* _PROBLEM_:
Retype every entry below without pictures.

* _MATERIAL PROVIDED_:
***

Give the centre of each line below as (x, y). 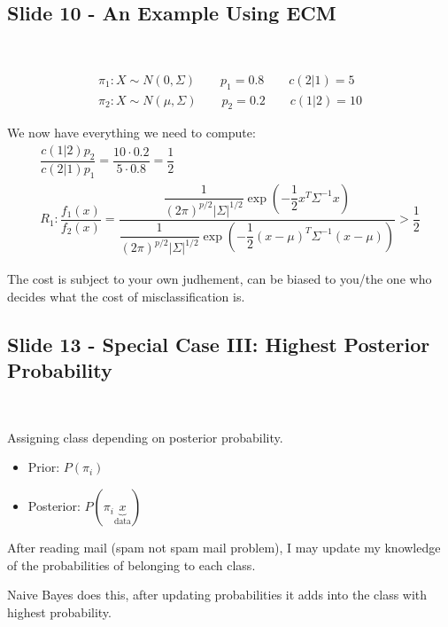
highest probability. (59, 611)
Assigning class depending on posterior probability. (145, 437)
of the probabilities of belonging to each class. (131, 564)
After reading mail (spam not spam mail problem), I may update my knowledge (224, 548)
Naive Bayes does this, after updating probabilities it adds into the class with (217, 595)
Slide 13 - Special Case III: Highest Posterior (219, 345)
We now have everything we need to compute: (131, 133)
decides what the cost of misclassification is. (126, 297)
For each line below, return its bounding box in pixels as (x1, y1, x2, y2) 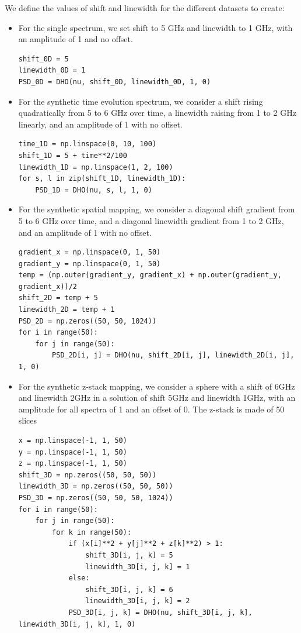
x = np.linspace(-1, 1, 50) (18, 436, 127, 445)
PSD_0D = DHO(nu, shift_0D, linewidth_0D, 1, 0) (18, 77, 211, 86)
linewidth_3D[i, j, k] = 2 (85, 597, 190, 606)
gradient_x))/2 (18, 282, 78, 291)
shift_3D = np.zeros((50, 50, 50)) (18, 470, 157, 479)
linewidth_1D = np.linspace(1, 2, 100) (18, 163, 173, 171)
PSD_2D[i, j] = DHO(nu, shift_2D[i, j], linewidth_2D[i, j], (52, 351, 295, 360)
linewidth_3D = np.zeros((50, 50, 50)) (18, 482, 173, 491)
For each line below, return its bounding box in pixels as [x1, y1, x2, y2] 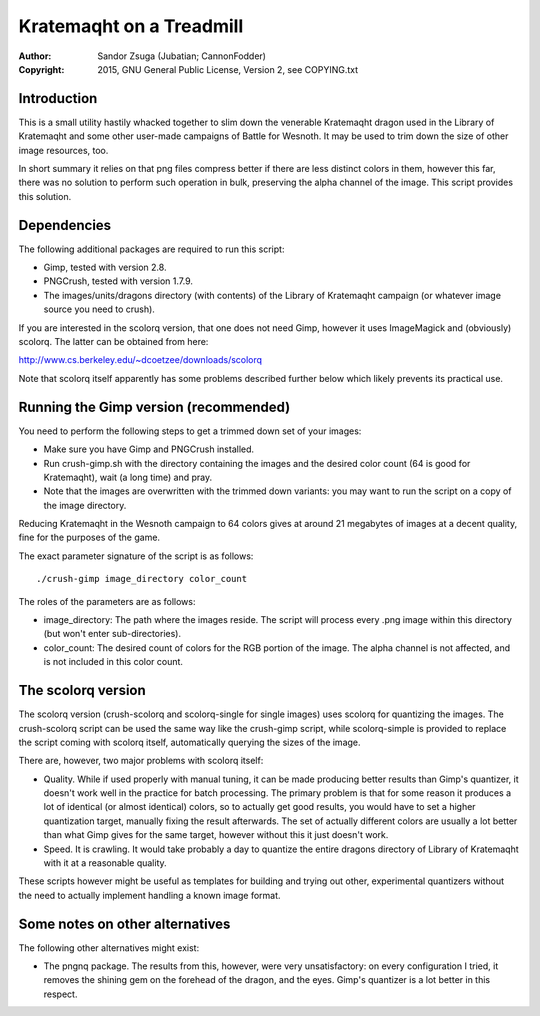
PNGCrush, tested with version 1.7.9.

***

* _SOLVED PROBLEM_:
Give the centre of each line below as (x, y). 
highest probability. (59, 611)
Assigning class depending on posterior probability. (145, 437)
of the probabilities of belonging to each class. (131, 564)
After reading mail (spam not spam mail problem), I may update my knowledge (224, 548)
Naive Bayes does this, after updating probabilities it adds into the class with (217, 595)
Slide 13 - Special Case III: Highest Posterior (219, 345)
We now have everything we need to compute: (131, 133)
decides what the cost of misclassification is. (126, 297)
For each line below, return its bounding box in pixels as (x1, y1, x2, y2) 
x = np.linspace(-1, 1, 50) (18, 436, 127, 445)
PSD_0D = DHO(nu, shift_0D, linewidth_0D, 1, 0) (18, 77, 211, 86)
linewidth_3D[i, j, k] = 2 (85, 597, 190, 606)
gradient_x))/2 (18, 282, 78, 291)
shift_3D = np.zeros((50, 50, 50)) (18, 470, 157, 479)
linewidth_1D = np.linspace(1, 2, 100) (18, 163, 173, 171)
PSD_2D[i, j] = DHO(nu, shift_2D[i, j], linewidth_2D[i, j], (52, 351, 295, 360)
linewidth_3D = np.zeros((50, 50, 50)) (18, 482, 173, 491)
For each line below, return its bounding box in pixels as [x1, y1, x2, y2] 
PNGCrush, tested with version 1.7.9.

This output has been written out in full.